Forecasting a future value typically involves deriving a mathematical model from a set of measurements taken over a period of time and using the model to forecast future values. Such forecasts are particularly useful in business, for example, to ensure that the demand for goods can be met by the existing inventory of goods or the likely volume of produced goods. A sales organization of a business may use inventory forecasts to ensure that sufficient inventory exists to meet future orders. As a further example, a delivery organization of a business may use inventory and/or other forecasts to schedule delivery of existing orders.
Over the years, techniques have been proposed to generate forecasting models based on a fixed polynomial or Fourier series variation of values over time. In most cases, model parameters are generated by minimizing the residual sum of squares based on the assumed fixed polynomial or Fourier series variation. Such models, however, fail to provide accurate forecasts of future values when the underlying measurements either have seasonal variations or when the data set containing the measurements includes extreme outliers, non stationary noise, or discontinuities.

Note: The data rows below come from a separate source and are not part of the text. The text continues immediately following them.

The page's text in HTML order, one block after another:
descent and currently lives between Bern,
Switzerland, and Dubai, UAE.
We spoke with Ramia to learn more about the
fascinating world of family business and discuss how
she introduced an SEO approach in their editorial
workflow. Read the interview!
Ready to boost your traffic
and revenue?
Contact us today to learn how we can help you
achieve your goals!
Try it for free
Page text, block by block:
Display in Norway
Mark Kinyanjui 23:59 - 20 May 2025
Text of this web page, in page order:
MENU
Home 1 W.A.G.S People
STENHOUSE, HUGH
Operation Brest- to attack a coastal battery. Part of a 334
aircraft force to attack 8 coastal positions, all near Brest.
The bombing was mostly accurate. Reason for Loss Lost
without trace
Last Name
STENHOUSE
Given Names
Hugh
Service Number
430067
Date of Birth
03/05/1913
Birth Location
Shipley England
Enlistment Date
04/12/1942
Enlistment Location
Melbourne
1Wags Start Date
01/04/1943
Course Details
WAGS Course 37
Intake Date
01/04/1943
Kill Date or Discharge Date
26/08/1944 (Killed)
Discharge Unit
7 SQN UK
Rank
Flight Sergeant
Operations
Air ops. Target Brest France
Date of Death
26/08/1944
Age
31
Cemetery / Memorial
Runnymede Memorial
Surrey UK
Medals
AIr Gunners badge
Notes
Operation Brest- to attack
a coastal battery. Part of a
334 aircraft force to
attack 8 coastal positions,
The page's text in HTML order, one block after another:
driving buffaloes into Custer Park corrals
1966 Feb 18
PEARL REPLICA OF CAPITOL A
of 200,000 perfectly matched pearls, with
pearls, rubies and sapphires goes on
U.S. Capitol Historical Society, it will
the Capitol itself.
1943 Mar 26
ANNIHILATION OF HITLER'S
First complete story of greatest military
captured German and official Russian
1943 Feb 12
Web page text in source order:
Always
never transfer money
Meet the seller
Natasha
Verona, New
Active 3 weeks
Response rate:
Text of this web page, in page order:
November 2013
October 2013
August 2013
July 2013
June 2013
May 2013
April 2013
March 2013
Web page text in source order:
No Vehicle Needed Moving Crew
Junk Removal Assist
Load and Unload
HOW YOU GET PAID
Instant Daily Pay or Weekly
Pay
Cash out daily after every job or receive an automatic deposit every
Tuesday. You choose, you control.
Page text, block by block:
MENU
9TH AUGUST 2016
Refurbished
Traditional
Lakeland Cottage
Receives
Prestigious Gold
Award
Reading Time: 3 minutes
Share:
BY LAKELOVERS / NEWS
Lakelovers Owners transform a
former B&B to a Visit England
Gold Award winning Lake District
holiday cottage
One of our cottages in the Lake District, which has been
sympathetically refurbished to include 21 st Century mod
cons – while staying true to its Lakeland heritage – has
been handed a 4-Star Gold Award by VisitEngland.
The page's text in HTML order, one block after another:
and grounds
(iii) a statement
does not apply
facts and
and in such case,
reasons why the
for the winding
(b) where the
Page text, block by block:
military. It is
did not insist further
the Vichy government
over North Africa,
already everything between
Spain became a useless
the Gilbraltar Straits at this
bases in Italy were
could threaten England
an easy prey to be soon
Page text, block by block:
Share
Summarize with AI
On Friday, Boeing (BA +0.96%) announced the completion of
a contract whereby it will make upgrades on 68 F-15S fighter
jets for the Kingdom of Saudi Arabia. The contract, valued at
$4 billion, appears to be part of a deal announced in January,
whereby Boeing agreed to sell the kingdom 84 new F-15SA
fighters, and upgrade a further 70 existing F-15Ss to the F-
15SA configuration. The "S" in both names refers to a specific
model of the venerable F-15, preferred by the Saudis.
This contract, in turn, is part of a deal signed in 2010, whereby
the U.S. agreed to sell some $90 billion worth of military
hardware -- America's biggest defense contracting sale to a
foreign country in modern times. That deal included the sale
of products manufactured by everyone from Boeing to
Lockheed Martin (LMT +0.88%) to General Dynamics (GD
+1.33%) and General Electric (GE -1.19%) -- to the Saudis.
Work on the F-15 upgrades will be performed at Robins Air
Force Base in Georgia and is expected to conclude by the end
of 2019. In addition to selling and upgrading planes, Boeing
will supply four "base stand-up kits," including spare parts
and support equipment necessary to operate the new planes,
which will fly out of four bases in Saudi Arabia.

In view of the above drawbacks, there is a need for improved systems and methods for forecasting future values, including systems and methods for generating forecasting models that can account for both seasonal variations and extreme outliers. There is also a need for improved systems and methods for generating such forecasting models by simultaneously including the most recent actual measurements or data and minimizing the computation cost of generating model parameters. In addition, there is a need for improved techniques for identifying and removing outliers from the measurements to generate a more accurate forecasting model.